7. Keep a journal: If it is a big, life changing event – keep a journal. You will thank your lucky stars for it too. Go out and buy a cheap $1 single subject spiral notebook. Write down things you think are important (even if other people do not see the same importance). Write down meds (and research them later). Write down diagnosis (ask the doctor to spell them for you). Keep track of dates (print out a calendar that you can paste on the inside cover). Chart out tests (write results for everything, learn the names of regular tests). When you have a major ailment, I found that you will have to talk to various people along the way. It is so much easier to pull out a binder (in my case) and flip to a certain page and then discuss what it was (with accuracy). With all of the commotion that goes on, our brains are only capable of so much recall when overloaded like that. It is easier to read back through your notes than it is to try to recall specifics. Especially when certain medicines are spelled closely or sound alike when pronounced wrong.

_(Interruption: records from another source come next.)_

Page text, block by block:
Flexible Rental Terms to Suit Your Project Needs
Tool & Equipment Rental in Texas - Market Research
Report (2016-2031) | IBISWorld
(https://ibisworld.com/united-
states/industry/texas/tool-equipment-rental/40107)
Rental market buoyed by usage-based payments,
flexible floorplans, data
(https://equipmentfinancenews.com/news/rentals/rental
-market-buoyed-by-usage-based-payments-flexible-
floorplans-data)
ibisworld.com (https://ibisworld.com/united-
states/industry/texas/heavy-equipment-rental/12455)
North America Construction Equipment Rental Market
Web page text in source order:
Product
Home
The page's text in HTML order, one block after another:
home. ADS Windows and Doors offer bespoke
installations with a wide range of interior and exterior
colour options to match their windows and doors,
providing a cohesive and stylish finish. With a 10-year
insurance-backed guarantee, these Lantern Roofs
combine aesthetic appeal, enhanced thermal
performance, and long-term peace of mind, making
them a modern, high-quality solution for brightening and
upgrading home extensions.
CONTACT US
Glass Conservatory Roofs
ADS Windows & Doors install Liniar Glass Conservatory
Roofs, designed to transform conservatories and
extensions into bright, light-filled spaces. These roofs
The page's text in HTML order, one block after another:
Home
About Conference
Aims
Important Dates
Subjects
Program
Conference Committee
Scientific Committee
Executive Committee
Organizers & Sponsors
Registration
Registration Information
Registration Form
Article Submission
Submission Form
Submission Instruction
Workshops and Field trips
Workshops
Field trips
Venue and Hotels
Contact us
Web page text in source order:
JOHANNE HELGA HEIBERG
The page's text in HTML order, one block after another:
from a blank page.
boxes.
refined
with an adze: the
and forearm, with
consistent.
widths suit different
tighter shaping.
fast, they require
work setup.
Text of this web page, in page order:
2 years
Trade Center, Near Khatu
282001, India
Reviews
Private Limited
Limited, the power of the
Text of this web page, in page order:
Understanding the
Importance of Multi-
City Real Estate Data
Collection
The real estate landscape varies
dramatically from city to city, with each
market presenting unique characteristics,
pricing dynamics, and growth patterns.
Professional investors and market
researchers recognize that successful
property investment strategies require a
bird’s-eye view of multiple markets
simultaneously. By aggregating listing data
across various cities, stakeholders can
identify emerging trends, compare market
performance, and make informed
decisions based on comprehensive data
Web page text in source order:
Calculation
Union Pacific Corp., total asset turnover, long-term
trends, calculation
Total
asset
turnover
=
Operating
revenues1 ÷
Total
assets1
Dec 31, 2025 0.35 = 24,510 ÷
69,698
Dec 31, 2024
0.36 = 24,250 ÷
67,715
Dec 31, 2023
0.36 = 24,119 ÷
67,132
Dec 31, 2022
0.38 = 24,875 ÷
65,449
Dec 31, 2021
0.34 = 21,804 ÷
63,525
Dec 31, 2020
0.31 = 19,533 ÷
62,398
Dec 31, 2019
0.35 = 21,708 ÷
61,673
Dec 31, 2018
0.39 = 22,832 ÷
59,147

8. Paperwork: If you don’t have it already, make sure that you put together your wishes on paper. Write up a will (even if you do not formalize it with a lawyer). Do you want a DNR or do you trust the people who will care for you? Do you have a living will (what you want done in the event of certain circumstances)? Make sure you document your wishes in the event of bad things happening while you are in good shape/condition. And I am not saying the legalities of it. I am saying that your loved one will be wandering around in a daze wondering what in the hell you would want. If you are unconscious, you will have zero input unless you have previously lined it out for them.
9. If you have the capability, blog about it: If you are having difficulties with something during the care of a loved one, blog about it. You will be amazed to find that you are not alone. That there are resources outside of the your circle who may be able to offer advice to you through this difficult time. AND, your experience may be the one that helps another person who goes through a similar circumstance after you.
10. Never give up on yourself: Dad’s moto once they gave him Ritalin. It was a miracle drug for him. He never gave up on himself when others did. Always keep forward motion (even when you feel like things are slipping backwards). Stay positive.
Today Daddy is going home, to his home, to his pup Max. I am a nervous wreck and scared to death. People keep telling me that it is like sending a kid off to college. You hope you did everything possible to prepare them, you hope they have learned from their experiences up until now, you hope that they will be ok.